Taking into account the 90-day investment horizon Xurpas Inc is expected to generate 1.64 times more return on investment than Gerdau SA. However, Xurpas is 1.64 times more volatile than Gerdau SA ADR. It trades about 0.25 of its potential returns per unit of risk. Gerdau SA ADR is currently generating about 0.11 per unit of risk. If you would invest  4,048  in Xurpas Inc on May 7, 2025 and sell it today you would earn a total of  1,436  from holding Xurpas Inc or generate 35.47% return on investment over 90 days.
Time Period3 Months [change]
DirectionMoves Together 
StrengthWeak
Accuracy52.46%
ValuesDaily Returns

Xurpas Inc  vs.  Gerdau SA ADR

 Performance 
       Timeline  
Xurpas Inc 

Risk-Adjusted Performance

Solid

 
Weak
 
Strong
Over the last 90 days Xurpas Inc has generated negative risk-adjusted returns adding no value to investors with long positions. In spite of fairly fragile basic indicators, Xurpas showed solid returns over the last few months and may actually be approaching a breakup point.
Gerdau SA ADR 

Risk-Adjusted Performance

Modest

 
Weak
 
Strong
Compared to the overall equity markets, risk-adjusted returns on investments in Gerdau SA ADR are ranked lower than 8 (%) of all global equities and portfolios over the last 90 days. Despite somewhat unsteady technical and fundamental indicators, Gerdau SA sustained solid returns over the last few months and may actually be approaching a breakup point.

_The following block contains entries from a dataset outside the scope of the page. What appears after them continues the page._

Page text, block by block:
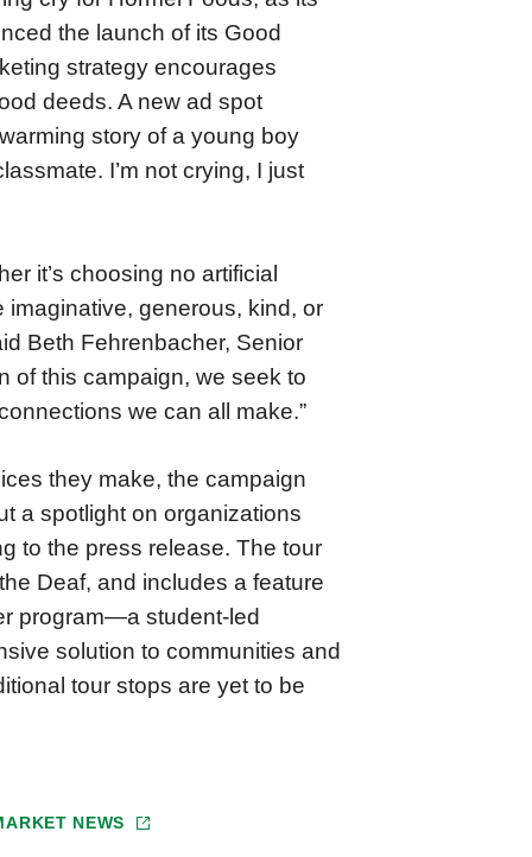
the launch of its Good
strategy encourages
deeds. A new ad spot
story of a young boy
I’m not crying, I just
it’s choosing no artificial
generous, kind, or
Beth Fehrenbacher, Senior
of this campaign, we seek to
we can all make.”
they make, the campaign
a spotlight on organizations
to the press release. The tour
Deaf, and includes a feature
program—a student-led
solution to communities and
tour stops are yet to be
NEWS
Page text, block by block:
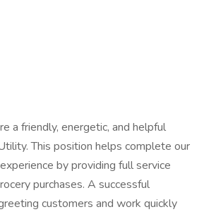
a friendly, energetic, and helpful
This position helps complete our
by providing full service
purchases. A successful
customers and work quickly

Xurpas and Gerdau SA Volatility Contrast

   Predicted Return Density   
       Returns  

Pair Trading with Xurpas and Gerdau SA

The main advantage of trading using opposite Xurpas and Gerdau SA positions is that it hedges away some unsystematic risk. Because of two separate transactions, even if Xurpas position performs unexpectedly, Gerdau SA can make up some of the losses. Pair trading also minimizes risk from directional movements in the market. For example, if an entire industry or sector drops because of unexpected headlines, the short position in Gerdau SA will offset losses from the drop in Gerdau SA's long position.
The idea behind Xurpas Inc and Gerdau SA ADR pairs trading is to make the combined position market-neutral, meaning the overall market's direction will not affect its win or loss (or potential downside or upside). This can be achieved by designing a pairs trade with two highly correlated stocks or equities that operate in a similar space or sector, making it possible to obtain profits through simple and relatively low-risk investment.
Check out your portfolio center.
Note that this page's information should be used as a complementary analysis to find the right mix of equity instruments to add to your existing portfolios or create a brand new portfolio. You can also try the Economic Indicators module to top statistical indicators that provide insights into how an economy is performing.